The `pipeline` command is more powerful and supports processing directories, applying chefs/refiners, and exporting data.

**Syntax**:

```bash theme={"system"}
chonkie pipeline [TEXT_OR_PATH] [OPTIONS]
```

**Core Options**:

* `--d`: Directory to process (mutually exclusive with text/file argument).
* `--ext`: File extensions to include when processing a directory (e.g., `.md`, `.txt`). Can be used multiple times.
* `--chef`: Preprocessor to use (e.g., `text`, `markdown`).
* `--chef-params`: Parameters for the chef as `key=value` pairs. Can be used multiple times.
* `--chunker`: Chunking method (default: `semantic`).
* `--chunk-size`: Maximum number of tokens per chunk.
* `--chunk-overlap`: Number of tokens to overlap between chunks.
* `--threshold`: Threshold for semantic similarity (0-1).
* `--chunker-params`: Additional chunker parameters as `key=value` pairs. Can be used multiple times.
* `--refiner`: Optional refinement strategy (e.g., `overlap`).
* `--refiner-params`: Parameters for the refiner as `key=value` pairs. Can be used multiple times.
* `--handshaker`: Optional destination storage.
* `--handshaker-params`: Parameters for the handshaker as `key=value` pairs.

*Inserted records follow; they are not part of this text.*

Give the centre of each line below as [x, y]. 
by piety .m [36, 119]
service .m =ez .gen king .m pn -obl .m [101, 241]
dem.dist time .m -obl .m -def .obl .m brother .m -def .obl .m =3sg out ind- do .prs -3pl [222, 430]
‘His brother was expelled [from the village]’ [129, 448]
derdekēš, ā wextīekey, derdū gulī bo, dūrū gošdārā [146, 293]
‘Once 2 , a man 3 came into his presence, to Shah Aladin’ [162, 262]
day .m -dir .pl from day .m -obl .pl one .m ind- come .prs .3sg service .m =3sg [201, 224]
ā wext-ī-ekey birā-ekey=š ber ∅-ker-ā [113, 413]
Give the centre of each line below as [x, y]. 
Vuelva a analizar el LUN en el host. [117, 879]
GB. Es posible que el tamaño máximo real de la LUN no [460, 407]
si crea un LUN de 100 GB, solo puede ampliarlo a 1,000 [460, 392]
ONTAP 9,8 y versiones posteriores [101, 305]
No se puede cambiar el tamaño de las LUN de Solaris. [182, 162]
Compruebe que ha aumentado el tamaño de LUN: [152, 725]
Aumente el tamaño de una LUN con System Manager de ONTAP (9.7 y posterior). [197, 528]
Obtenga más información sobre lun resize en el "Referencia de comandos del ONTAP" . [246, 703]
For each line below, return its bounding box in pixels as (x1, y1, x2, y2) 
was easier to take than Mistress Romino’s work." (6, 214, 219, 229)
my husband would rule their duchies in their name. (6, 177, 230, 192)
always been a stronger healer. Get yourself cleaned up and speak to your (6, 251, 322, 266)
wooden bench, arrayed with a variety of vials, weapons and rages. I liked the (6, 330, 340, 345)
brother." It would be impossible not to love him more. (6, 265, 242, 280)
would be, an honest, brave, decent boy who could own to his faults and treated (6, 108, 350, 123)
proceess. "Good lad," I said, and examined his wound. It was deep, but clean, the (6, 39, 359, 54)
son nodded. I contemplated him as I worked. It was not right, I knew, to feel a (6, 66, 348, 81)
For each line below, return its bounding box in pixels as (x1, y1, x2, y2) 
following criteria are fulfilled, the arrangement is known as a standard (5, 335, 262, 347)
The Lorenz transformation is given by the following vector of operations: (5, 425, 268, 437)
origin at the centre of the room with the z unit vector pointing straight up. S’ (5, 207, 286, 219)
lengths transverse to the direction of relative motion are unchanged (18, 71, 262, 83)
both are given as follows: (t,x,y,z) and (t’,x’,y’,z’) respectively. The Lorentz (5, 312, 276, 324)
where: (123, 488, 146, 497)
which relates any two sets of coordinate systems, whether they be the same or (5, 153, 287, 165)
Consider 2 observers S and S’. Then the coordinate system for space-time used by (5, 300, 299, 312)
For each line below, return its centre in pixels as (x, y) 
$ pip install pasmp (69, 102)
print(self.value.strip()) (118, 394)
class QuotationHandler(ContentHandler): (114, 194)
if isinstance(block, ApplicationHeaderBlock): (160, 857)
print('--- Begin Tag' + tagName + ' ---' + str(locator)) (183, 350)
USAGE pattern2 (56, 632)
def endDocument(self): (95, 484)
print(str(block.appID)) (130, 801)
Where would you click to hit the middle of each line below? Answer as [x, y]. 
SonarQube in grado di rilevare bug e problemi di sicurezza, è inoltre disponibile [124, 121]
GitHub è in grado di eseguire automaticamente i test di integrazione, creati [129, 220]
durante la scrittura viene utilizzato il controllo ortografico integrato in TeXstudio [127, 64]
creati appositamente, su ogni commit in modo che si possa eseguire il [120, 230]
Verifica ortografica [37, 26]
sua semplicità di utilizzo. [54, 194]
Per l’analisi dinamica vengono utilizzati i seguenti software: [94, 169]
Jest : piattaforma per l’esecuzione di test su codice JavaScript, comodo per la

Can be used multiple times.

**Examples**:

#### 1. Process a Directory

Process all markdown and text files in the `docs` directory:

```bash theme={"system"}
chonkie pipeline --d docs --ext .md --ext .txt --chunker recursive
```

#### 2. Process a Single File

Run a pipeline on a single file:

```bash theme={"system"}
chonkie pipeline README.md --chunker token --chef text
```

#### 3. Pipeline with Custom Chunking Parameters

Use explicit parameters and additional chunker options:

```bash theme={"system"}
chonkie pipeline document.txt \
  --chunker recursive \
  --chunk-size 512 \
  --chunker-params min_characters_per_chunk=50
```

#### 4. Pipeline with Multiple Component Parameters

Configure chef, chunker, and refiner with custom parameters:

```bash theme={"system"}
chonkie pipeline document.txt \
  --chef text \
  --chunker token \
  --chunk-size 1024 \
  --chunk-overlap 100 \
  --refiner overlap \
  --refiner-params context_size=50
```

#### 5. Full RAG Pipeline

Run a full RAG pipeline: fetch from directory -> process markdown -> chunk recursively -> export to ChromaDB.

```bash theme={"system"}
chonkie pipeline \
  --d ./knowledge_base \
  --ext .md \
  --chef markdown \
  --chunker recursive \
  --chunk-size 512 \
  --handshaker chroma \
  --handshaker-params collection_name=documents
```

## Parameter Configuration

### Explicit Parameters

For commonly used parameters, you can use dedicated options:

* `--chunk-size`: Set the maximum tokens per chunk
* `--chunk-overlap`: Set overlap between chunks
* `--threshold`: Set semantic similarity threshold

### Key-Value Parameters

For additional or component-specific parameters, use the `*_params` options with `key=value` syntax:

```bash theme={"system"}
# Single parameter
--chunker-params tokenizer=gpt2

# Multiple parameters (repeat the option)
--chunker-params tokenizer=gpt2 --chunker-params min_characters_per_chunk=50

# Boolean parameters
--chunker-params verbose=true

# Numeric parameters (automatically converted)
--chunker-params chunk_size=512
--chunker-params threshold=0.8
```

**Type Conversion**: Parameters are automatically converted:

* `true`/`false` → boolean
* `none`/`null` → None
* Numeric strings → int or float
* Other strings → string

**Parameter Precedence**: Explicit options (like `--chunk-size`) override values in `--chunker-params` if both are provided.

## Tips

* Use `--help` on any command to see full options: `chonkie pipeline --help`.
* Directory processing recursively walks subdirectories.
* Output is printed to stdout by default unless a handshaker is specified.
* Combine explicit parameters with `*_params` for maximum flexibility.
* Check component documentation for available parameters for each chunker, chef, refiner, or handshaker.